• _Extracted material_:
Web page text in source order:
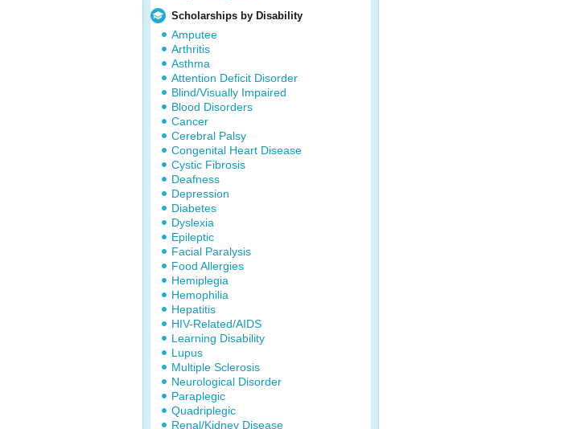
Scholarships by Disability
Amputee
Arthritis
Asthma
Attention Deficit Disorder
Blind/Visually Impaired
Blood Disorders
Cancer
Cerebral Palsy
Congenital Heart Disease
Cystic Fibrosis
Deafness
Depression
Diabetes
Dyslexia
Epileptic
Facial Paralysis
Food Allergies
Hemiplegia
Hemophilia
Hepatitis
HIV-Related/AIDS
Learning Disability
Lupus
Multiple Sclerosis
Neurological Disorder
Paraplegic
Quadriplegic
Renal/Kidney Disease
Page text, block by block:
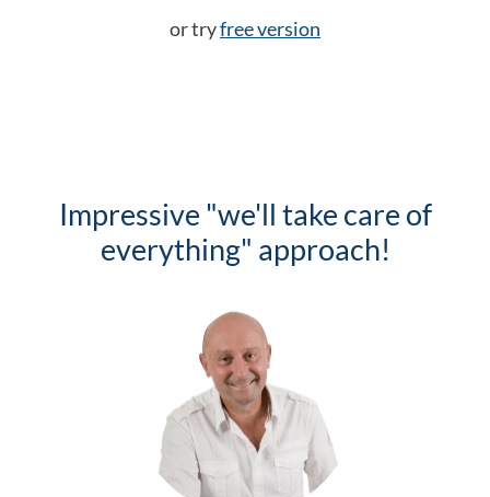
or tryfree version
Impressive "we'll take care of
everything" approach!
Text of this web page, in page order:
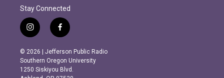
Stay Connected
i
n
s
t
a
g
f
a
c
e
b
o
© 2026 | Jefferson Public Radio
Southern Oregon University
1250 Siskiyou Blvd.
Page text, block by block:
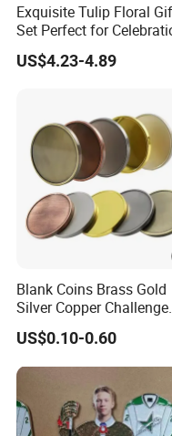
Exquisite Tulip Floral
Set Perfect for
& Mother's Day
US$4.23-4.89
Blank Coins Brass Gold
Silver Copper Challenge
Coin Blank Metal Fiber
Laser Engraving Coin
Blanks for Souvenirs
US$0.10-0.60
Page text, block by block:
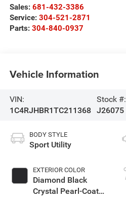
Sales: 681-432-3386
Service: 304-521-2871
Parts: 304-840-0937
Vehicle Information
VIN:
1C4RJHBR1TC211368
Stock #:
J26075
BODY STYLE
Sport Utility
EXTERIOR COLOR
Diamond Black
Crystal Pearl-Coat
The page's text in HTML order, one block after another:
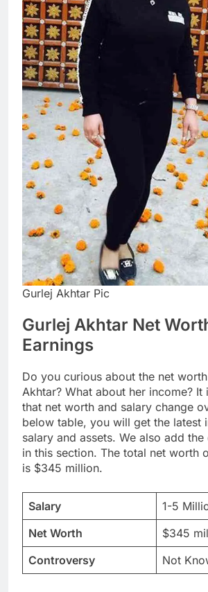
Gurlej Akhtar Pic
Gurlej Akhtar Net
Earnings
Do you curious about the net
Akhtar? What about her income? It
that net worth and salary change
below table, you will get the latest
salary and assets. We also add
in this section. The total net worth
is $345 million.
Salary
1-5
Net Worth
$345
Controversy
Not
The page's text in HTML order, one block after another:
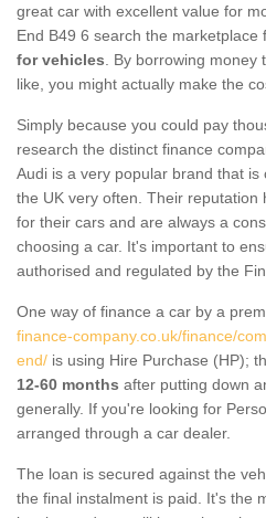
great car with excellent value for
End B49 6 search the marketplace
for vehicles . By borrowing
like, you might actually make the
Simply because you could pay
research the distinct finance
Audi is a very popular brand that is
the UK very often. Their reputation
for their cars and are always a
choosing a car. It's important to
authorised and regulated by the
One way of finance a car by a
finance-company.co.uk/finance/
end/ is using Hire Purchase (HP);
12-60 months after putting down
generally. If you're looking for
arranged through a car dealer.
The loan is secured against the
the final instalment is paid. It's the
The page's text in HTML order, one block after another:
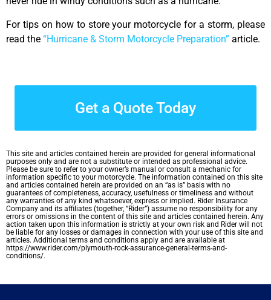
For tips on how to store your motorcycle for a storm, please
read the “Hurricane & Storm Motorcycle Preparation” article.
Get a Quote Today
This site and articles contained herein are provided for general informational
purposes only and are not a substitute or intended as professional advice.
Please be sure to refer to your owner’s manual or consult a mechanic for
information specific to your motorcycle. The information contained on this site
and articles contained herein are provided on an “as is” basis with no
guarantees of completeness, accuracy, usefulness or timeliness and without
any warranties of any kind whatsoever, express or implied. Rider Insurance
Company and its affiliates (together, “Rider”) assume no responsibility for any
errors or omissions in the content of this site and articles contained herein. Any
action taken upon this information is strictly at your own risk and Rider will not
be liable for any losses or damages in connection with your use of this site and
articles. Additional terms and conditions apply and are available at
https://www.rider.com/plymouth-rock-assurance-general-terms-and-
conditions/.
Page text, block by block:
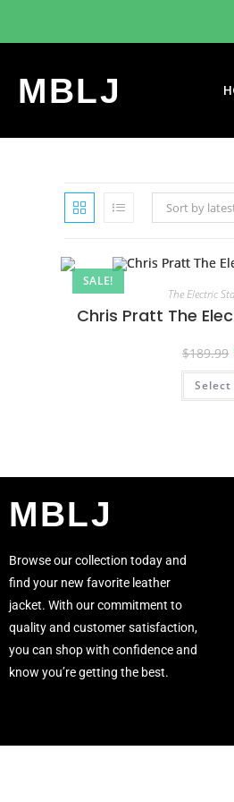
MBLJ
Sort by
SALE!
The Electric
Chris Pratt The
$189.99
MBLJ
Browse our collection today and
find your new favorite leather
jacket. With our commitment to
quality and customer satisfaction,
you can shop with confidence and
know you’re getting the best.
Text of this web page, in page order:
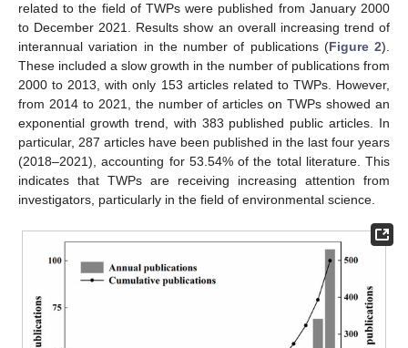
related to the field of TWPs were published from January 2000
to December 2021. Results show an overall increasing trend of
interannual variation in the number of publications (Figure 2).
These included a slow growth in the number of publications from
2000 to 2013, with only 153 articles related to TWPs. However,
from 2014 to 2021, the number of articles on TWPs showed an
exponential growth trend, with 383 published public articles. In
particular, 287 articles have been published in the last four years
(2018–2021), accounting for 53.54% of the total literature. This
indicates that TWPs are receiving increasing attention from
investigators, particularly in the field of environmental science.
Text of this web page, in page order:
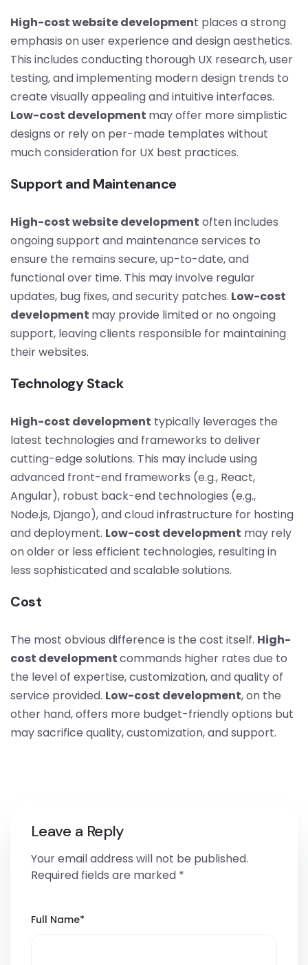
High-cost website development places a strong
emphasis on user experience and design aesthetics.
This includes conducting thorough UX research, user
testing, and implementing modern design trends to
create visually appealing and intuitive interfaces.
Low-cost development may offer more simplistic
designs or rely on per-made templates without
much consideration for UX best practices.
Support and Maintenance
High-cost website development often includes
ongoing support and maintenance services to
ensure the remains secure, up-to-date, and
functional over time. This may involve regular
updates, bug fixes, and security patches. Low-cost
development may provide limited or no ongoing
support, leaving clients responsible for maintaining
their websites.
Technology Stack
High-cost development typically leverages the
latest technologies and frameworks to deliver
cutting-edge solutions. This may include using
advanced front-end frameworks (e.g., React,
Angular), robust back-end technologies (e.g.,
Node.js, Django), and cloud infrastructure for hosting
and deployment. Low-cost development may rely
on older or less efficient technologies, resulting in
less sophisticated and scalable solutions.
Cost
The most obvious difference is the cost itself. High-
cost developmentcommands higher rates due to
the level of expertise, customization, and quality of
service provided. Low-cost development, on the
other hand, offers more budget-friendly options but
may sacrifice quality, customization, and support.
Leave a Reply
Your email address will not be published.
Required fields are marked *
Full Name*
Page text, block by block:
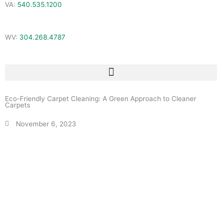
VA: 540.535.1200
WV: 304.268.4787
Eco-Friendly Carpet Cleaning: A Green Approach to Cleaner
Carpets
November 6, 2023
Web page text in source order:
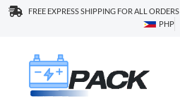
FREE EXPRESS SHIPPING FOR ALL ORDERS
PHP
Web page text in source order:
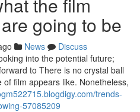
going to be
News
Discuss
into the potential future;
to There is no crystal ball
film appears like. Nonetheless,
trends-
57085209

• _Work to complete_:
The first line of the listing through the line with "Multiple Sclerosis": repeat exactly that span and nothing more, skipping pictures.

• _Your solution_:
Web page text in source order:
Scholarships by Disability
Amputee
Arthritis
Asthma
Attention Deficit Disorder
Blind/Visually Impaired
Blood Disorders
Cancer
Cerebral Palsy
Congenital Heart Disease
Cystic Fibrosis
Deafness
Depression
Diabetes
Dyslexia
Epileptic
Facial Paralysis
Food Allergies
Hemiplegia
Hemophilia
Hepatitis
HIV-Related/AIDS
Learning Disability
Lupus
Multiple Sclerosis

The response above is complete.